Guest blog post written by Adir Mashiach
In this post I’ll talk about the problem of Hive tables with a lot of small partitions and files and describe my solution in details.
A little background
In my organization, we keep a lot of our data in HDFS. Most of it is the raw data but a significant amount is the final product of many data enrichment processes. In order to manage all the data pipelines conveniently, the default partitioning method of all the Hive tables is hourly DateTime partitioning (for example: dt=’2019041316’).
My personal opinion about the decision to save so many final-product tables in the HDFS is that it’s a bad practice. But assuming those tables have to be stored in the HDFS — we need to face some issues regarding the subject of storage management, or what we call: “partition management”.
The many-small-files problem
As I’ve written in a couple of my previous posts, one of the major problems of Hadoop is the “many-small-files” problem. When we have a data process that adds a new partition to a certain table every hour, and it’s been running for more than 2 years, we need to start handling this table. There are 24 * 365 * 2 (17,520) hours in 2 years time, so we’ll be having a table with almost 20k partitions. And I shall state that the volume we’re talking about here is around 1MB per hour. Now imagine having 500 tables of that sort.
I don’t know if any of you tried to scan 20,000 partitions (i.e. files) just to read 20GB of data, but the overhead is enormous. No matter the technology: Spark, Hive, MapReduce, Impala, Presto— they all suffer extremely bad performance when there are too many small partitions. Now imagine having thousands of queries every day, scanning thousands of partitions per table.

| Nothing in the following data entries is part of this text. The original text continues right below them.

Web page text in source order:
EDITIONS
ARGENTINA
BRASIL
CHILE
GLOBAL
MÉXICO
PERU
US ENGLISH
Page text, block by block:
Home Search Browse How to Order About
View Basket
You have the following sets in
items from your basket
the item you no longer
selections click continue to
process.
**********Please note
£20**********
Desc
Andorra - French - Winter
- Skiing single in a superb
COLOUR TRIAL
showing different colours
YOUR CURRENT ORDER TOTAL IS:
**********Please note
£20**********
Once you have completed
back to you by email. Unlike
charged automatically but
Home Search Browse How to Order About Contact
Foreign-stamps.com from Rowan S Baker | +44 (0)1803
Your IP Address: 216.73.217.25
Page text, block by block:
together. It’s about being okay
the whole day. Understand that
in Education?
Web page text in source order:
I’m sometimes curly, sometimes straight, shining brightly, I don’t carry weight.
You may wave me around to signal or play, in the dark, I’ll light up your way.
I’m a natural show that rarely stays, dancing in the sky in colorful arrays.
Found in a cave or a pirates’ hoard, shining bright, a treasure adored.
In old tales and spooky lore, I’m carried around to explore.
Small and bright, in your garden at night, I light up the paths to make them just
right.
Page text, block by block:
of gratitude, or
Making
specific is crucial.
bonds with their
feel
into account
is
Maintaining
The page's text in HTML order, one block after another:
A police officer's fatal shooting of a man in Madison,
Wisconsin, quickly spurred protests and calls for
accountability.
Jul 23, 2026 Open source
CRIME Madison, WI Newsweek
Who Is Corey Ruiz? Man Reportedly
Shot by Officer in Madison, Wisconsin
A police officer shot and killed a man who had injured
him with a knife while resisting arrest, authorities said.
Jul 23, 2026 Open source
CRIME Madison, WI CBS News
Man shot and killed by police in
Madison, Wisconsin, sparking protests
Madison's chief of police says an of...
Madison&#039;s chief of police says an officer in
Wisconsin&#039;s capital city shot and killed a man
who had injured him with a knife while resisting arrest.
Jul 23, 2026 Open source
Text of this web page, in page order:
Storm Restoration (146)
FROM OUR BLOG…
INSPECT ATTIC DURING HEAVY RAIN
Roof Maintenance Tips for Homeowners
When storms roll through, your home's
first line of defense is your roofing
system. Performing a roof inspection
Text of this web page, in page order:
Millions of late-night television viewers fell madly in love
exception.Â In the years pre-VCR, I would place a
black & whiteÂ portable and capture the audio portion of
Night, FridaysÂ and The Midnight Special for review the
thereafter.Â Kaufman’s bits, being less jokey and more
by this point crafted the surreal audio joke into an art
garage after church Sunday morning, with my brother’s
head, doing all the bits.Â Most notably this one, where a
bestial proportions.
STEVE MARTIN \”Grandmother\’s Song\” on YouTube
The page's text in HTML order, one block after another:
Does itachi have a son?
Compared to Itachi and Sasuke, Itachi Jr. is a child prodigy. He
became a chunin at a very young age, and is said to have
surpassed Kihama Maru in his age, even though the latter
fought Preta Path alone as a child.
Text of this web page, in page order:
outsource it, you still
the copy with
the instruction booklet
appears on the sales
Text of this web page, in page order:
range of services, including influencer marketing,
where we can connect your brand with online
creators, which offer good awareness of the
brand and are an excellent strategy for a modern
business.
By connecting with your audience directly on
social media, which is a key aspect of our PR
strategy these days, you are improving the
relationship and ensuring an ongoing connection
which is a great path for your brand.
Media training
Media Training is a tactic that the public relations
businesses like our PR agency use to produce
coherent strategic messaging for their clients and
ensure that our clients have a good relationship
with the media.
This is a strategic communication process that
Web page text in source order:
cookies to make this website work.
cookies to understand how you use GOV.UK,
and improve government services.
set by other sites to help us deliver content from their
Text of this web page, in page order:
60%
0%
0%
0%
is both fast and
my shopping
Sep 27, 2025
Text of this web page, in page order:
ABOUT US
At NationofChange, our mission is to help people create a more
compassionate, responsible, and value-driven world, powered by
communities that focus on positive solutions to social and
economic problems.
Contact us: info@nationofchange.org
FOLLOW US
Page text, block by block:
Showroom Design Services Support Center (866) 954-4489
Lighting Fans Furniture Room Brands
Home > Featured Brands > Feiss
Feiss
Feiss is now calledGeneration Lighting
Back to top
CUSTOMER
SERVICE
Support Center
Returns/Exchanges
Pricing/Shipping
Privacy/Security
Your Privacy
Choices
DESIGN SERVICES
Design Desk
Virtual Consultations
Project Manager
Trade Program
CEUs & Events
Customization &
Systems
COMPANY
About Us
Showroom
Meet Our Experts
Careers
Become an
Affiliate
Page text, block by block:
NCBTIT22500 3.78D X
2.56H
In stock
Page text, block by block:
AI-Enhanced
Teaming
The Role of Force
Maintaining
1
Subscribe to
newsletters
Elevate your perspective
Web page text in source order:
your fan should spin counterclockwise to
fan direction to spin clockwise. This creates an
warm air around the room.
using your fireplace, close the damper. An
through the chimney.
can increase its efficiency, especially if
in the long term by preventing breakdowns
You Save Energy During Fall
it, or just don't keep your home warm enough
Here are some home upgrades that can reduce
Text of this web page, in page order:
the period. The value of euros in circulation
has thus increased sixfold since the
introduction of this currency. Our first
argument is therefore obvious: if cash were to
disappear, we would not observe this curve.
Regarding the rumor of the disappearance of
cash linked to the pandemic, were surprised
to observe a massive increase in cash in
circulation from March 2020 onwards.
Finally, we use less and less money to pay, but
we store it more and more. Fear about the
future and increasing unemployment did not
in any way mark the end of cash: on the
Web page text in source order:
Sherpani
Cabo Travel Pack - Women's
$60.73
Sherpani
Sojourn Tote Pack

The problem of HDFS, is that it’s simply a distributed filesystem — and nothing more. It’s not a storage layer that lets you ingest data and handles everything in the background. It’s a filesystem, plain and simple. That’s why I personally suggest you to store your final-product tables in a decent store like Apache Kudu, or an RDBMS like MySQL or PostgreSQL. But if for some reason you keep your data in the HDFS, you need to write your own storage management layer.
Partition Management
Well then, what exactly this storage management layer should do — is up to your specific problems. For instance, in our case there are 3 goals:
1. Merge partitions on selected tables
I want the “Partition Manager” to merge hourly partitions to monthly ones on a regular basis. The reason I’ve chosen monthly resolution as a merging standard is because it generates optimal-sized partitions (100mb-1gb). I don’t want one table to be partitioned monthly and the other yearly, for example, because I want to make it simple for our users (both analysts and data developers). The merging process will be described in detail later.
2. Archiving cold data
Sometimes, we want to keep certain tables’ data for years, even though old data will probably be much less used. Therefore, I want my storage management layer to “archive” partitions that are older that 2 or 3 years (depends on your use-case of course). That is done by moving the data to another version of the table with a more aggressive compression algorithm like GZIP (compared to SNAPPY in the “hot” tables).
3. Delete partitions
And of course, we might want to choose a certain threshold (most probably a time threshold) for tables that we want to delete their old data from the HDFS. That is a really basic (but necessary) feature we would want from our storage management layer.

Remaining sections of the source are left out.